When a bias is applied to the gate, holes leave the polymer and initiate a redox reaction at the interface between the gate and the electrolyte. For the sake of simplicity, we assume that the volume of the electrolyte is much larger than that of the polymer, so that the limiting redox process is that in the PEDOT:PSS layer. We also assume that there is little voltage drop at the gate–electrolyte interface, so that at steady state, the potential at the electrolyte–polymer interface is equal to that at the gate. Keeping the source grounded, the potential in the polymer film gradually increases from zero to V_GS, where V_GS is the gate-source bias. When V_GS is above a given threshold V_T, reduction of PEDOT occurs beyond a given point, and an insulating (reduced) polymer layer grows at the polymer-electrolyte interface. For the sake of electrical neutrality, cations from the electrolyte penetrate in the polymer. At steady state, the situation is that depicted in Figure 1c: the polymer is divided into a conducting layer near the source and an insulating (reduced) layer near the electrolyte.

3.1.2. Basic Equations

Since we are only interested in a steady state description of the device, the numerical simulation only uses static equations: Nernst, Poisson and the electrical neutrality. Equations like Nernst–Planck, that describe the movement of ions, will not be involved. Also, the transient gate current that accompany reaction (1) is outside the scope of our analysis.

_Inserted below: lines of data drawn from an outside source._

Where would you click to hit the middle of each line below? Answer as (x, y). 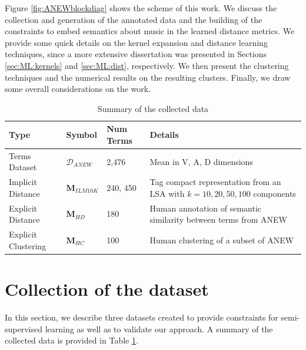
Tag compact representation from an (215, 182)
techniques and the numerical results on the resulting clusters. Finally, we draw (148, 77)
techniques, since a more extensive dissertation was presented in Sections (136, 54)
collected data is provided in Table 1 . (71, 340)
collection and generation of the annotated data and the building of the (134, 19)
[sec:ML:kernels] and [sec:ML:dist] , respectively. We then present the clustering (147, 65)
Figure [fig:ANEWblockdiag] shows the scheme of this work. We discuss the (141, 8)
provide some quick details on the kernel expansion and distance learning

The electrical potential v in the polymer is connected to the respective density of oxidized and reduced PEDOT through Nernst’s equation:

$$v=v^0+\frac{kT}{q}ln\frac{\left[ox\right]}{\left[red\right]},$$

(2)

where v⁰ is the redox potential, [ox] and [red] the density of oxidized and reduced PEDOT, respectively, k is Boltzmann’s constant, T the temperature and q the elemental charge. Calling c_p the density of PEDOT⁺ (which is also the density of holes) and c₀ the total density of PEDOT (which is also the density of PSS⁻), the density of reduced PEDOT is c₀ − c_p, and (2) can be rewritten as:

$$c_p=\frac{c_0}{1 + exp\left[-\frac{q}{kT}\left(v - v^0\right)\right]},$$

(3)

Here, v and v⁰ correspond to potentials of the working electrode of a conventional three-electrode electrochemical cell; they are measured against a reference electrode. However, in a transistor, the source is usually connected to ground, the varying potential is that at the gate, and there is no reference electrode. Accordingly, we rewrite (3) by reverting the sign of the potential:

$$c_p=\frac{c_0}{1 + exp\left[\frac{q}{kT}\left(V - V_T\right)\right]},$$

(4)

Here, V is measured as a function of the grounded source electrode. Because a conducting polymer can be viewed as a degenerate semiconductor, the potential at the source is close to the HOMO edge. The threshold voltage V_T corresponds to the difference between the redox potential and the work function of PEDOT:PSS. Because the polymer is highly doped, the Fermi level is close to the HOMO edge and V_T can be expected to be small.

The total electric charge is made of three components: (1) PSS which induces a fixed charge of density c₀, (2) mobile holes with the concentration given by Equations (4) and (3) mobile cations M⁺ with a concentration c_M that warrant global electrical neutrality in the polymer layer. The movement of ions in the polymer can be mathematically represented by using Nernst–Planck equation (also known as drift–diffusion equation). At steady-state, this equation writes:

$$q{c}_M\mu F - qD\frac{d{c}_M}{dx}= 0,$$

(5)

Here, F is the electric field, μ the mobility of the cation and D their diffusion coefficient, which is connected to μ through Einstein’s relation D/μ = kT/q.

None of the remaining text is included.